Monday, April 16, 2012

Dog Training Methods

So, I guess I am not a very conscientious blogger. Sorry. Luckily I have a very small readership ;)

Regarding dog training methods, the actual topic of this post, now I am going to get long-winded (you have been warned!):

I just had an interesting phone query, specific to my business, and thought I'd share it. A man called and told me he was inquiring about my dog training, but first had a question about the methods I use. His question was, "Which do you train with, punishment or food?"

Well, I hesitate to answer those sorts of leading questions which have black/ white answers. There seems to be no room for anything else--something my questioner may not of thought of, for example; something like a more innovative system.

Still, some things are totally clear. With certainty I assured my caller I do not train with applied punishment or compulsion.

As for the use of food, I hedged a bit; would saying "yes" cast me into a category of stereotypical, so-called "foodies?" There are many people who train in different ways, along a spectrum of methods. Training with food doesn't automatically mean the trainer is a pleading, crossed fingered, food-filled-fanny-pack-wearing pleader. Some of the best training out there right now is purely food-reinforcement based, and I strongly approve of it; I just hate when people try to create a "lumpers" category (versus "splitters,") where, by saying "yes" to any degree, you are tossed into a tiny, preconceived, pigeon hole. I am proud enough of my training system, which I believe is highly evolved from a standpoint of motivational theory, that I want to take a stand and put forth my version of what I do. I don't want to concede to one of two assigned options.

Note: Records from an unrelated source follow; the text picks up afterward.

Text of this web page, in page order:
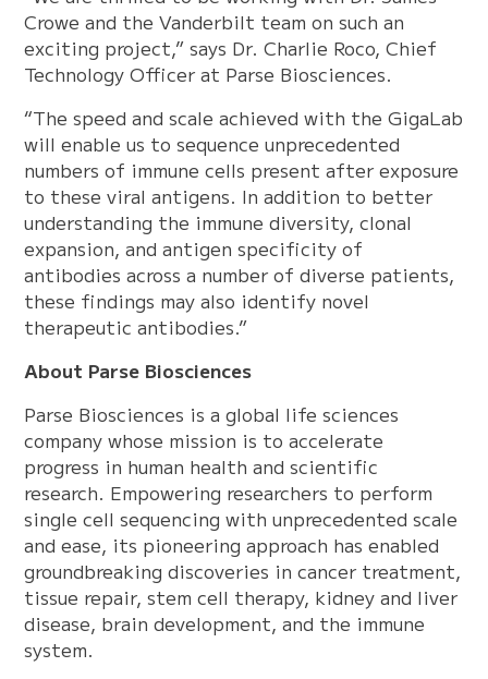
Crowe and the Vanderbilt team on such an
exciting project,” says Dr. Charlie Roco, Chief
Technology Officer at Parse Biosciences.
“The speed and scale achieved with the GigaLab
will enable us to sequence unprecedented
numbers of immune cells present after exposure
to these viral antigens. In addition to better
understanding the immune diversity, clonal
expansion, and antigen specificity of
antibodies across a number of diverse patients,
these findings may also identify novel
therapeutic antibodies.”
About Parse Biosciences
Parse Biosciences is a global life sciences
company whose mission is to accelerate
progress in human health and scientific
research. Empowering researchers to perform
single cell sequencing with unprecedented scale
and ease, its pioneering approach has enabled
groundbreaking discoveries in cancer treatment,
tissue repair, stem cell therapy, kidney and liver
disease, brain development, and the immune
system.
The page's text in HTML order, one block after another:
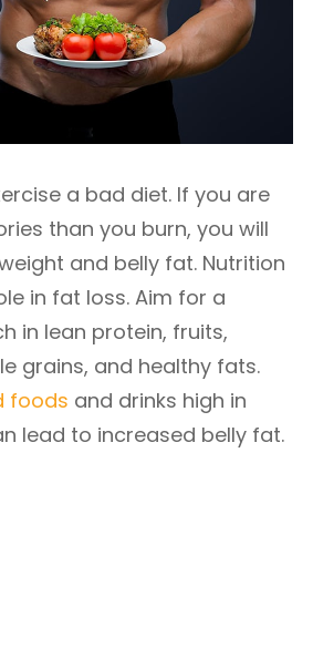
a bad diet. If you are
than you burn, you will
and belly fat. Nutrition
in fat loss. Aim for a
in lean protein, fruits,
grains, and healthy fats.
foods and drinks high in
lead to increased belly fat.
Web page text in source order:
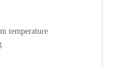
temperature
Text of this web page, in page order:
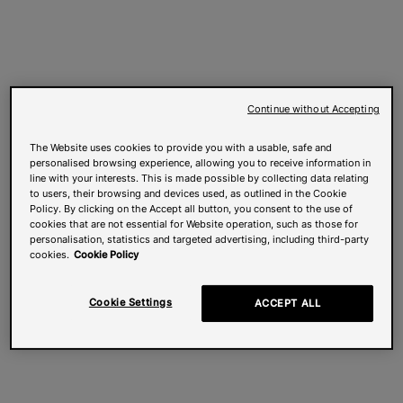
The Website uses cookies to provide you with a usable, safe and
personalised browsing experience, allowing you to receive information in
line with your interests. This is made possible by collecting data relating
to users, their browsing and devices used, as outlined in the Cookie
Policy. By clicking on the Accept all button, you consent to the use of
cookies that are not essential for Website operation, such as those for
personalisation, statistics and targeted advertising, including third-party
cookies. Cookie Policy
Cookie Settings ACCEPT ALL
Continue without Accepting

So, yeah, a lot goes on in my mind, but no, I didn't inflict all of this on my caller, in case you are wondering. After a half-second processing delay I answered truthfully: in my dog school we employ a variety of positive reinforcers, sometimes including food.

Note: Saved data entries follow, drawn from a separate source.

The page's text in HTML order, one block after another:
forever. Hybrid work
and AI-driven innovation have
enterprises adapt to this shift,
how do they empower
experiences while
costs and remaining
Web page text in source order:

Apparently my caller didn't like this response, and somewhat rudely demanded I "just answer the question."
Actually, I did answer it; I think he was just too closed-minded to accept my outside-the-box thinking ;)

There are many creative approaches to dog training motivation, some which use food, some which don't. I mostly don't, only because my system works so well without it--in most cases. Where we can boost results without compromising relationship and attention, we use food, too. Food is one of an array of motivating dog training rewards, and provided the dog is desirous of food in a given setting, it can generate amazing, pain-free advances for both performance and behavioral modification training.

The food--and the many other--rewards we do use are generally remotely located, and then earned through a dog's team cooperation with his or her handler. We facilitate access, but do not actually manipulate the dog to get the food directly from us; instead the dog gets the food, or any other rewards, through us. We serve as conduit, or like three legged race partners, or team members; together with us dogs achieve things that cannot be achieved on their own. This approach helps dogs desire to work with us, rather than to "obey," which sounds so...old-school, pedagogic, and...condescending, really. This isn't particularly original; my training is solidly, scientifically based upon learning theory and any good dog trainer knows, recognizes, and uses similar methods. For example, Clicker Training, à la Karen Pryor, et. al, does. My training is similar, but tweaks some finer points (not elaborating here; ask me and I'll be glad to share my 2 cents.) My forte is how I innovate existing systems, along with my ability to help students make changes while protecting and building deeper connections with their pets.

On that note, I guess all of this was lost in translation during my phone call this afternoon. I didn't even get the chance to try to explain how important I think theory, ethics, and scientific underpinnings are to dog training outcomes. The guy on the phone curtly said "Thank you," and hung up on me. In his defense, some people just want their dog to come when called and stop pooping in the house, regardless of the means.

As for me, I am committed to a very picky purity of system which I am always striving to refine--but if you are reading this, you probably already knew that!